Тут движок размеренно зачихал, пожирая гранулы прессованного тротила, и поскольку продукция «Пороховых двигателей Нобеля» пользовалась среди знающих людей дурной славой излишне капризных механизмов, я нервно поежился и предупредил:
— Думаю, нет нужды торопиться…
— Да ерунда! Схватилось! — отмахнулся шофер и вывернул баранку, направляя самоходную коляску на проезжую часть. — И никаких лошадей!
— Лошади не взрываются, — напомнил я.
— Зато лягаются и кусаются! — возразил парень. — А здесь безопасность полная!
— Расскажи это Сантос—Дюмону.
Но урезонить собеседника не получилось.
— Экспериментатор! — саркастически произнес он. — Точно говорю, сам с доработками двигателя перемудрил, вот и рвануло.
Поначалу движение сопровождалось заметными рывками, но с увеличением скорости ход сделался более плавным и ровным. Броневик вывернул на оживленную улицу, и шоферу стало не до разговоров; телеги и кареты не торопились уступать нам дорогу, пешеходы где попало перебегали проезжую часть, даже медлительный паровик гудел, упрямо требуя пропустить вперед. Двигатель захлопал часто–часто, кресло подо мной вновь затряслось, но вскоре броневик миновал затор и начал уверенно набирать скорость.
Минут через десять самоходная коляска остановилась на перекрестке у давешнего особняка; я распахнул дверцу и выбрался к уже прибывшему на место преступления полицейскому руководству.
Бастиан Моран курил у распахнутой настежь калитки, Морис Ле Брен что–то ему раздраженно втолковывал, но сразу отвлекся и зарычал на меня:
— Констебль! Вы что творите? Вас отстранили от службы, а вы устроили перестрелку! Убили двух человек! За решетку угодить хотите?
В своем броском клетчатом костюме он напоминал вышедшего на утренний моцион рантье, но тяжелое лицо с мощной челюстью и холодные глаза помогли избежать ошибки и не отнестись к его неудовольствию слишком уж снисходительно.
Я молча выслушал нотацию, потом со всей возможной почтительностью произнес:
— Господин Ле Брен, этим расследованием я занимался в частном порядке, но готов понести любое наказание… — и протянул ему поручение Альберта Брандта.
— В частном порядке? — фыркнул глава сыскной полиции, выхватывая у меня листок.
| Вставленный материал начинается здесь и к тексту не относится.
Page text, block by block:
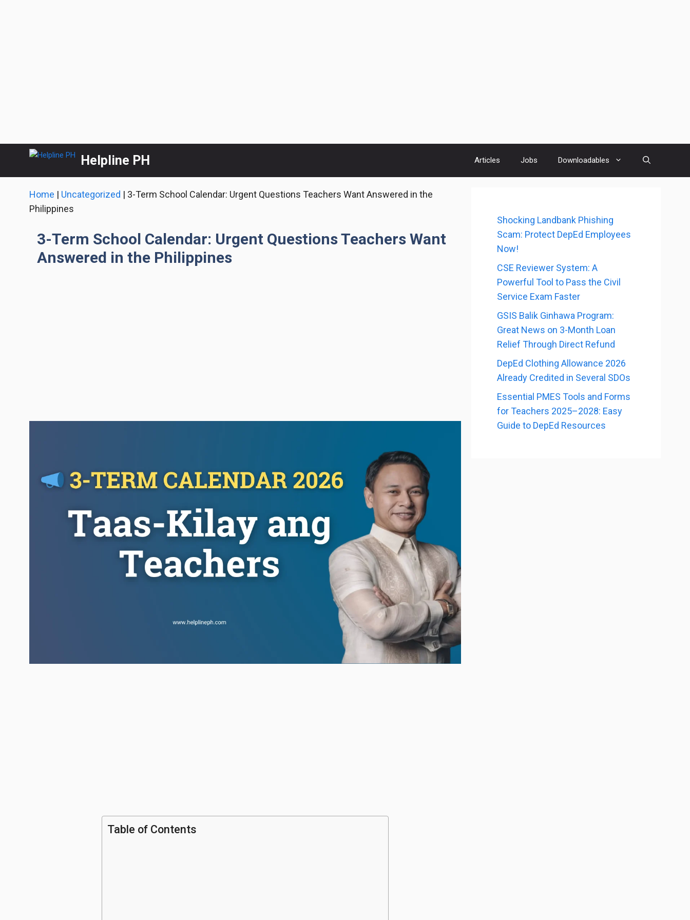
content
Helpline PH Articles Jobs Downloadables
Home | Uncategorized | 3-Term School Calendar: Urgent Questions Teachers Want Answered in the
Philippines
3-Term School Calendar: Urgent Questions Teachers Want
Answered in the Philippines
Table of Contents
Shocking Landbank Phishing
Scam: Protect DepEd Employees
Now!
CSE Reviewer System: A
Powerful Tool to Pass the Civil
Service Exam Faster
GSIS Balik Ginhawa Program:
Great News on 3-Month Loan
Relief Through Direct Refund
DepEd Clothing Allowance 2026
Already Credited in Several SDOs
Essential PMES Tools and Forms
for Teachers 2025–2028: Easy
Guide to DepEd Resources

Он вставил в правую глазницу окуляр пенсне, пробежался взглядом по неровному рукописному тексту и презрительно фыркнул: — Студенческий перстень? Вам поручили отыскать студенческий перстень, а дело кончилось двойным убийством?
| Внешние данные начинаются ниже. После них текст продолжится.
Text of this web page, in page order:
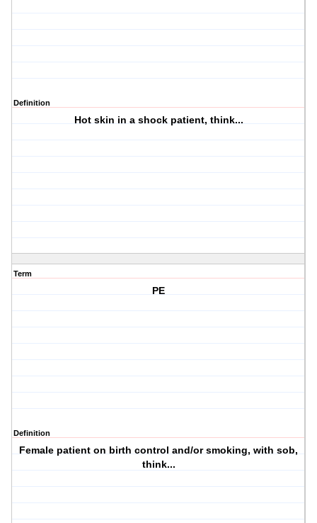
Definition
Hot skin in a shock patient, think...
Term
PE
Definition
Female patient on birth control and/or smoking, with sob,
think...

— Ситуация не столь однозначна, каковой представляется на первый взгляд, — возразил я. — Мне пришлось воспользоваться своим правом на защиту!
Ле Брен возмущенно фыркнул и передал записку Бастиану Морану; тот прочитал поручение с нескрываемым скептицизмом и покачал головой.
— С какой целью вы устроили это представление, констебль? Никто вас здесь не видел, могли просто уйти и никуда ничего не сообщать.
— Это мой долг! — ответил я, слегка переборщив с пафосом.
— Долг?
— Долг как полицейского.
— Ах, ну да! — улыбнулся Бастиан Моран и не удержался от смешка: — Или вы просто наследили внутри.
Я промолчал, тогда старший инспектор выкинул на дорогу окурок и поправил небрежно намотанное поверх полупальто белое кашне, готовясь к осмотру места преступления.
— Приступим, констебль! — скомандовал он, указывая на калитку.
Миновав постовых на входе, я первым прошел в дом и повторил свой вчерашний маршрут. В комнате с креслом–качалкой оказалось не протолкнуться от сыщиков; они проводили обыск и скрупулезно составляли опись обнаруженных в особняке вещей. Откатившуюся к плинтусу гильзу обвели мелом, покойник лежал на полу, укрытый простыней.
На глаза попадались исключительно сотрудники Третьего департамента, и стало непонятно, с какой целью приехал сюда руководитель сыскной полиции.
— Не стойте в дверях, констебль! — поторопил меня Морис Ле Брен. — Рассказывайте, что здесь стряслось!
— Минуту! — попросил Бастиан Моран и велел откинуть с покойника простыню. — Зачем было стрелять через подушку? — удивился он, когда один из сыщиков выполнил это распоряжение. — Какой в этом смысл?